YOUR ASSIGNMENT: Please reproduce the entries exactly, skipping each picture.

THE DATA:

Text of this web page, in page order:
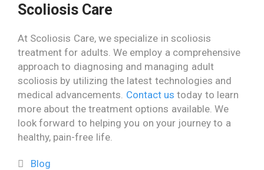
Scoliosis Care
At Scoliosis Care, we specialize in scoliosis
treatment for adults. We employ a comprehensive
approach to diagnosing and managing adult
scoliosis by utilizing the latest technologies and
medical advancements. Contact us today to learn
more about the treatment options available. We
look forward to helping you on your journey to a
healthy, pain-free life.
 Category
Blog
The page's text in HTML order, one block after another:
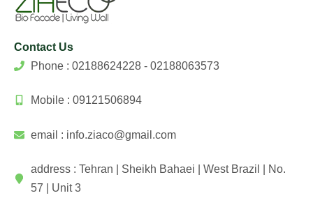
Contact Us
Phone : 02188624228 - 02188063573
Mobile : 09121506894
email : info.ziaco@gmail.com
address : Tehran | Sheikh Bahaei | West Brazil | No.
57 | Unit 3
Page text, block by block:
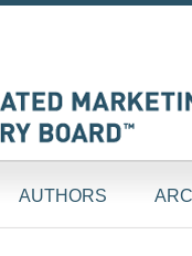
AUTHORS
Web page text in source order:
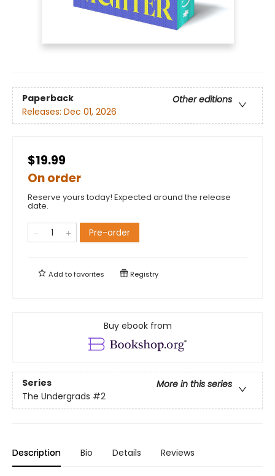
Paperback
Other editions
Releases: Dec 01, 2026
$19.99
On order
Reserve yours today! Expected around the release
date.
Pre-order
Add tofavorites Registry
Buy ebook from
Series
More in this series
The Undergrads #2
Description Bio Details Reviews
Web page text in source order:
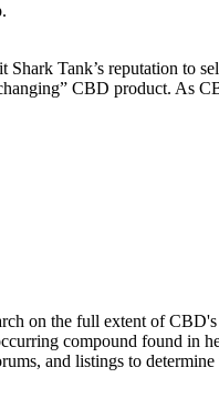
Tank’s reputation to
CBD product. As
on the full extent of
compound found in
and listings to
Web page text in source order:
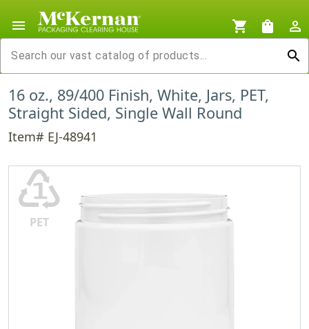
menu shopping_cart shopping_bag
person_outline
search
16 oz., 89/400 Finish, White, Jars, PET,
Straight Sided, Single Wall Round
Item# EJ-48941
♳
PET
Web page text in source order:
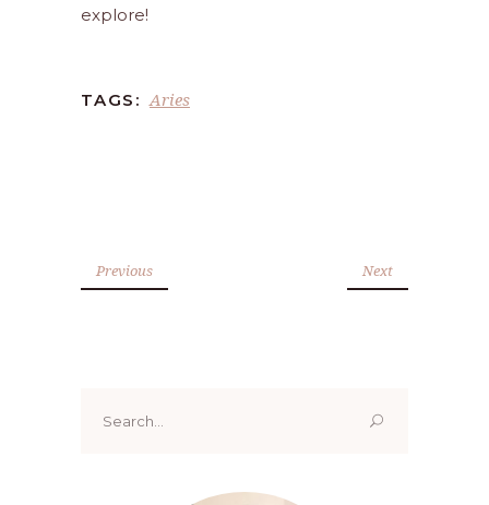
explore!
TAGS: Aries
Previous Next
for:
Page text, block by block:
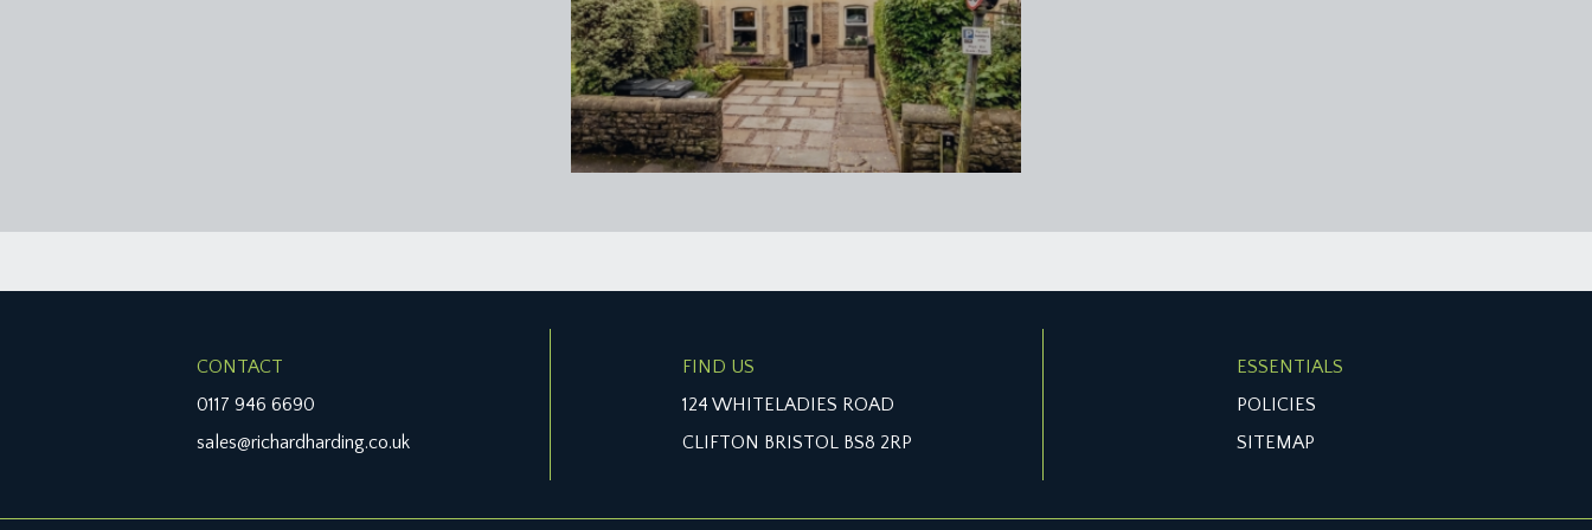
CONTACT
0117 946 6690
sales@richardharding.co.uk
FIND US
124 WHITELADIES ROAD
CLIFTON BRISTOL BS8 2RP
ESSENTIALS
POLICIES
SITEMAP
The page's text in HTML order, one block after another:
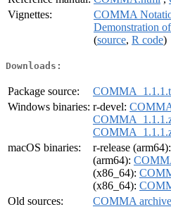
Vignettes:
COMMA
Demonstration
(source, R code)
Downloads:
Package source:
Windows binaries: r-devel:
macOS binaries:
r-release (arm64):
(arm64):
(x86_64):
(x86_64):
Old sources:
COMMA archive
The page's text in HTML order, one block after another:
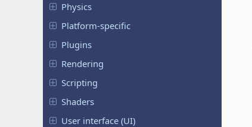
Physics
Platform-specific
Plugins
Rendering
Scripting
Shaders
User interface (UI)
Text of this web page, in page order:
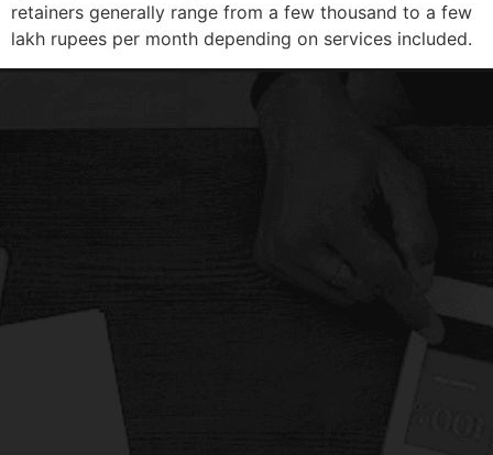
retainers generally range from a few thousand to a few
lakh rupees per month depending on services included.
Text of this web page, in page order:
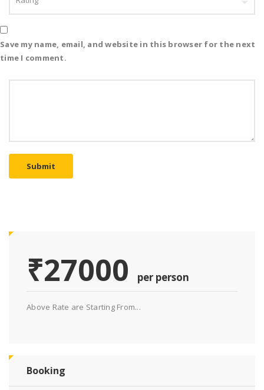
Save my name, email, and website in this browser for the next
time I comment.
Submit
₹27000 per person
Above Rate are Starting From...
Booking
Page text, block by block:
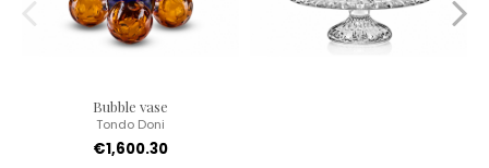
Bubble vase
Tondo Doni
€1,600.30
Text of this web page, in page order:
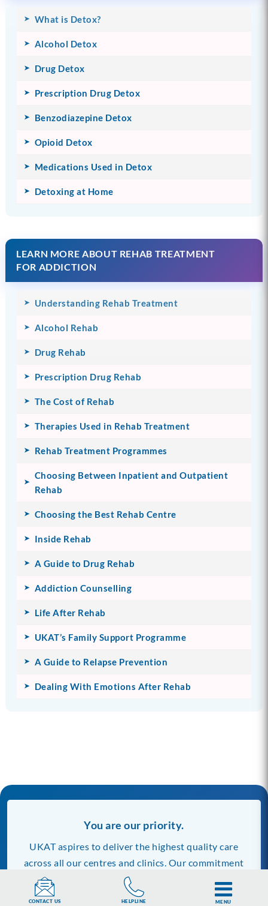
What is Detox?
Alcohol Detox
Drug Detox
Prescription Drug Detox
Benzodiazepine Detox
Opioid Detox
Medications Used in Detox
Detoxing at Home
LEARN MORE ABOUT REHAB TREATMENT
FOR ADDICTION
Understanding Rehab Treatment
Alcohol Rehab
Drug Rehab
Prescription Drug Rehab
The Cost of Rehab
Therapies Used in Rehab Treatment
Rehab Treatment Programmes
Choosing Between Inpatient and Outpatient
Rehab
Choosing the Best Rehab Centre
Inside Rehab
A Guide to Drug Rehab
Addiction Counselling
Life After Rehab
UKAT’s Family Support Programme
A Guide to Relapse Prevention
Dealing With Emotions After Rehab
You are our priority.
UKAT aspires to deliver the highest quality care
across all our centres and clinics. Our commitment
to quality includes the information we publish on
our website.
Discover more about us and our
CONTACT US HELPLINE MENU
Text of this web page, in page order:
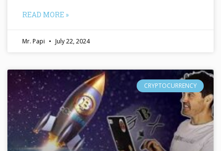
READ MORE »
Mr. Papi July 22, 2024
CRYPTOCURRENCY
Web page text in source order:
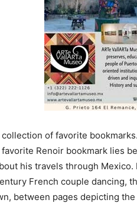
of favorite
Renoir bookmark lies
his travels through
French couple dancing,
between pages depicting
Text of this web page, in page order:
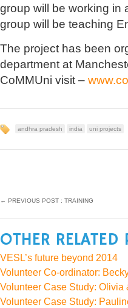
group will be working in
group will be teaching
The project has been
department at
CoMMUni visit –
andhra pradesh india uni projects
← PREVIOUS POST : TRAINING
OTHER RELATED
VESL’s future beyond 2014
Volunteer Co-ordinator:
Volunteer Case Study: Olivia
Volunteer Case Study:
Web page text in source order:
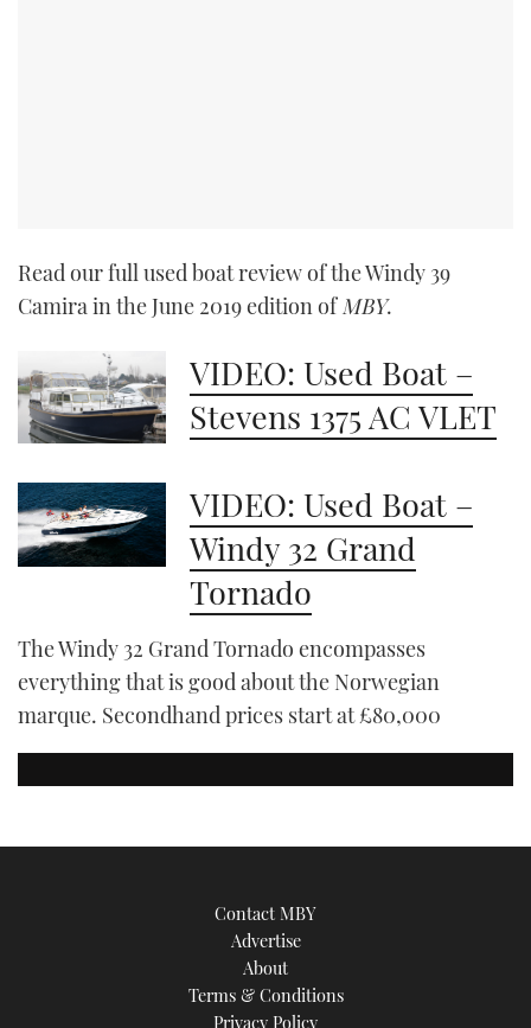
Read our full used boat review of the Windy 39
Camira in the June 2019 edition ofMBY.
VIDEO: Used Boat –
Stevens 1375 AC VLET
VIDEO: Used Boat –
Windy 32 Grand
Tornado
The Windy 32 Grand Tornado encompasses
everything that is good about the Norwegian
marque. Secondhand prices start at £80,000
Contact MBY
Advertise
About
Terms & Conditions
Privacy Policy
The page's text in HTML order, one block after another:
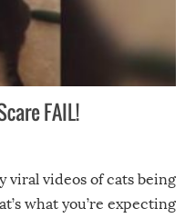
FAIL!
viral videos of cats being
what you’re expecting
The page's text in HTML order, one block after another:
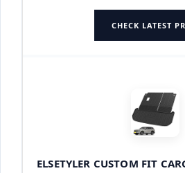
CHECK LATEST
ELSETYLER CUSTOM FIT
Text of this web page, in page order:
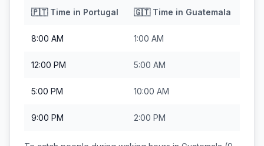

REPLY:
Text of this web page, in page order:
Scoliosis Care
At Scoliosis Care, we specialize in scoliosis
treatment for adults. We employ a comprehensive
approach to diagnosing and managing adult
scoliosis by utilizing the latest technologies and
medical advancements. Contact us today to learn
more about the treatment options available. We
look forward to helping you on your journey to a
healthy, pain-free life.
 Category
Blog
The page's text in HTML order, one block after another:
Contact Us
Phone : 02188624228 - 02188063573
Mobile : 09121506894
email : info.ziaco@gmail.com
address : Tehran | Sheikh Bahaei | West Brazil | No.
57 | Unit 3
Page text, block by block:
AUTHORS
Web page text in source order:
Paperback
Other editions
Releases: Dec 01, 2026
$19.99
On order
Reserve yours today! Expected around the release
date.
Pre-order
Add tofavorites Registry
Buy ebook from
Series
More in this series
The Undergrads #2
Description Bio Details Reviews
Web page text in source order:
Tank’s reputation to
CBD product. As
on the full extent of
compound found in
and listings to
Web page text in source order:
menu shopping_cart shopping_bag
person_outline
search
16 oz., 89/400 Finish, White, Jars, PET,
Straight Sided, Single Wall Round
Item# EJ-48941
♳
PET
Web page text in source order:
explore!
TAGS: Aries
Previous Next
for:
Page text, block by block:
CONTACT
0117 946 6690
sales@richardharding.co.uk
FIND US
124 WHITELADIES ROAD
CLIFTON BRISTOL BS8 2RP
ESSENTIALS
POLICIES
SITEMAP
The page's text in HTML order, one block after another:
Vignettes:
COMMA
Demonstration
(source, R code)
Downloads:
Package source:
Windows binaries: r-devel:
macOS binaries:
r-release (arm64):
(arm64):
(x86_64):
(x86_64):
Old sources:
COMMA archive
The page's text in HTML order, one block after another:
Physics
Platform-specific
Plugins
Rendering
Scripting
Shaders
User interface (UI)
Text of this web page, in page order:
retainers generally range from a few thousand to a few
lakh rupees per month depending on services included.
Text of this web page, in page order:
Save my name, email, and website in this browser for the next
time I comment.
Submit
₹27000 per person
Above Rate are Starting From...
Booking
Page text, block by block:
Bubble vase
Tondo Doni
€1,600.30
Text of this web page, in page order:
What is Detox?
Alcohol Detox
Drug Detox
Prescription Drug Detox
Benzodiazepine Detox
Opioid Detox
Medications Used in Detox
Detoxing at Home
LEARN MORE ABOUT REHAB TREATMENT
FOR ADDICTION
Understanding Rehab Treatment
Alcohol Rehab
Drug Rehab
Prescription Drug Rehab
The Cost of Rehab
Therapies Used in Rehab Treatment
Rehab Treatment Programmes
Choosing Between Inpatient and Outpatient
Rehab
Choosing the Best Rehab Centre
Inside Rehab
A Guide to Drug Rehab
Addiction Counselling
Life After Rehab
UKAT’s Family Support Programme
A Guide to Relapse Prevention
Dealing With Emotions After Rehab
You are our priority.
UKAT aspires to deliver the highest quality care
across all our centres and clinics. Our commitment
to quality includes the information we publish on
our website.
Discover more about us and our
CONTACT US HELPLINE MENU
Text of this web page, in page order:
READ MORE »
Mr. Papi July 22, 2024
CRYPTOCURRENCY
Web page text in source order:
of favorite
Renoir bookmark lies
his travels through
French couple dancing,
between pages depicting
Text of this web page, in page order:
group will be working in
group will be teaching
The project has been
department at
CoMMUni visit –
andhra pradesh india uni projects
← PREVIOUS POST : TRAINING
OTHER RELATED
VESL’s future beyond 2014
Volunteer Co-ordinator:
Volunteer Case Study: Olivia
Volunteer Case Study:
Web page text in source order:
Read our full used boat review of the Windy 39
Camira in the June 2019 edition ofMBY.
VIDEO: Used Boat –
Stevens 1375 AC VLET
VIDEO: Used Boat –
Windy 32 Grand
Tornado
The Windy 32 Grand Tornado encompasses
everything that is good about the Norwegian
marque. Secondhand prices start at £80,000
Contact MBY
Advertise
About
Terms & Conditions
Privacy Policy
The page's text in HTML order, one block after another:
FAIL!
viral videos of cats being
what you’re expecting
The page's text in HTML order, one block after another:
CHECK LATEST
ELSETYLER CUSTOM FIT
Text of this web page, in page order:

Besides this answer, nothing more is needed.